» **Exercise requirements**
Which lines of the entries contain the string "when"? Copy each of them.

* * *

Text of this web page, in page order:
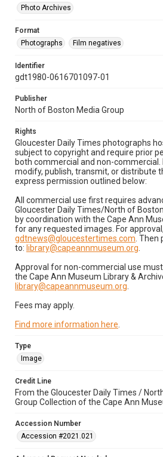
Photo Archives
Format
Photographs
Film negatives
Identifier
gdt1980-0616701097-01
Publisher
North of Boston Media Group
Rights
Gloucester Daily Times photographs
subject to copyright and require prior
both commercial and non-commercial.
modify, publish, transmit, or distribute
express permission outlined below:
All commercial use first requires
Gloucester Daily Times/North of
by coordination with the Cape Ann
for any requested images. For
gdtnews@gloucestertimes.com .
to: library@capeannmuseum.org
Approval for non-commercial use
the Cape Ann Museum Library &
library@capeannmuseum.org
Fees may apply.
Find more information here
Type
Image
Credit Line
From the Gloucester Daily Times /
Group Collection of the Cape Ann
Accession Number
Accession #2021.021
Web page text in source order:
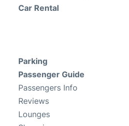
Car Rental
Parking
Passenger Guide
Passengers Info
Reviews
Lounges
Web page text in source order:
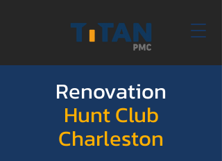
Renovation
Hunt Club
Charleston
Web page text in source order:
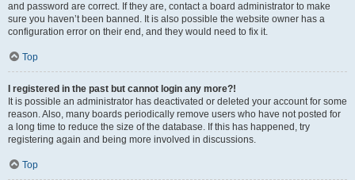
and password are correct. If they are, contact a board administrator to make
sure you haven’t been banned. It is also possible the website owner has a
configuration error on their end, and they would need to fix it.
Top
I registered in the past but cannot login any more?!
It is possible an administrator has deactivated or deleted your account for some
reason. Also, many boards periodically remove users who have not posted for
a long time to reduce the size of the database. If this has happened, try
registering again and being more involved in discussions.
Top
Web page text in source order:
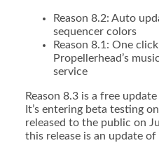
Reason 8.2: Auto
sequencer colors
Reason 8.1: One
Propellerhead’s
service
Reason 8.3 is a free
It’s entering beta testing
released to the public on
this release is an update of
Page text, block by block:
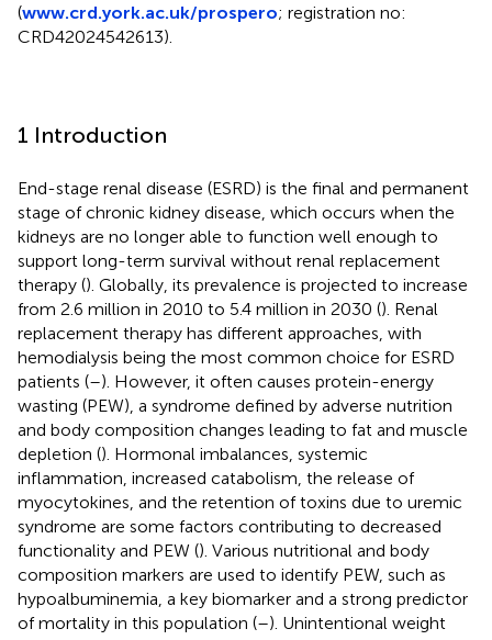
(www.crd.york.ac.uk/prospero; registration no:
CRD42024542613).
1 Introduction
End-stage renal disease (ESRD) is the final and permanent
stage of chronic kidney disease, which occurs when the
kidneys are no longer able to function well enough to
support long-term survival without renal replacement
therapy (). Globally, its prevalence is projected to increase
from 2.6 million in 2010 to 5.4 million in 2030 (). Renal
replacement therapy has different approaches, with
hemodialysis being the most common choice for ESRD
patients (–). However, it often causes protein-energy
wasting (PEW), a syndrome defined by adverse nutrition
and body composition changes leading to fat and muscle
depletion (). Hormonal imbalances, systemic
inflammation, increased catabolism, the release of
myocytokines, and the retention of toxins due to uremic
syndrome are some factors contributing to decreased
functionality and PEW (). Various nutritional and body
composition markers are used to identify PEW, such as
hypoalbuminemia, a key biomarker and a strong predictor
of mortality in this population (–). Unintentional weight
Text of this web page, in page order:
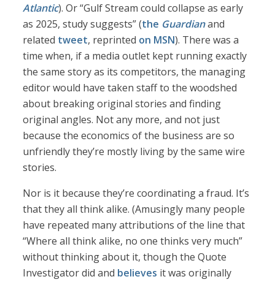
Atlantic). Or “Gulf Stream could collapse as early
as 2025, study suggests” (the Guardianand
related tweet, reprinted on MSN). There was a
time when, if a media outlet kept running exactly
the same story as its competitors, the managing
editor would have taken staff to the woodshed
about breaking original stories and finding
original angles. Not any more, and not just
because the economics of the business are so
unfriendly they’re mostly living by the same wire
stories.
Nor is it because they’re coordinating a fraud. It’s
that they all think alike. (Amusingly many people
have repeated many attributions of the line that
“Where all think alike, no one thinks very much”
without thinking about it, though the Quote
Investigator did and believes it was originally
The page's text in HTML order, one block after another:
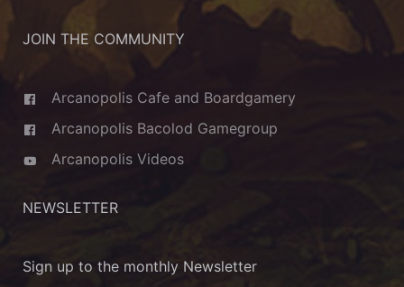
JOIN THE COMMUNITY
Arcanopolis Cafe and Boardgamery
Arcanopolis Bacolod Gamegroup
Arcanopolis Videos
NEWSLETTER
Sign up to the monthly Newsletter
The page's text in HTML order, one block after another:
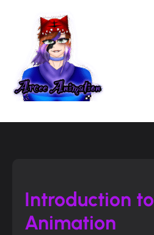
Introduction to
Animation
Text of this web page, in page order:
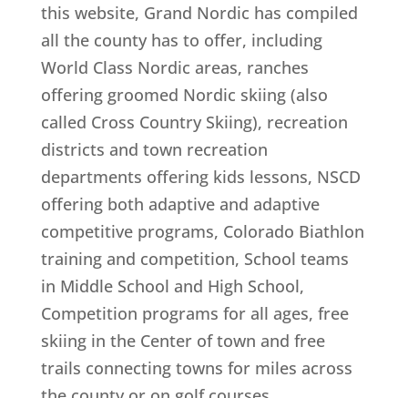
this website, Grand Nordic has compiled
all the county has to offer, including
World Class Nordic areas, ranches
offering groomed Nordic skiing (also
called Cross Country Skiing), recreation
districts and town recreation
departments offering kids lessons, NSCD
offering both adaptive and adaptive
competitive programs, Colorado Biathlon
training and competition, School teams
in Middle School and High School,
Competition programs for all ages, free
skiing in the Center of town and free
trails connecting towns for miles across
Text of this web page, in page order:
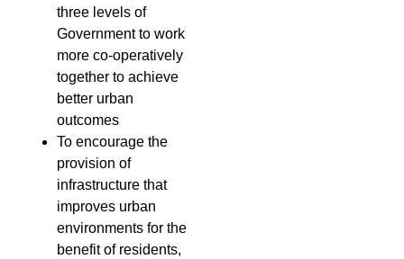
three levels of
Government to work
more co-operatively
together to achieve
better urban
outcomes
To encourage the
provision of
infrastructure that
improves urban
environments for the
benefit of residents,

* * *

» **Answer to this exercise**
stage of chronic kidney disease, which occurs when the
time when, if a media outlet kept running exactly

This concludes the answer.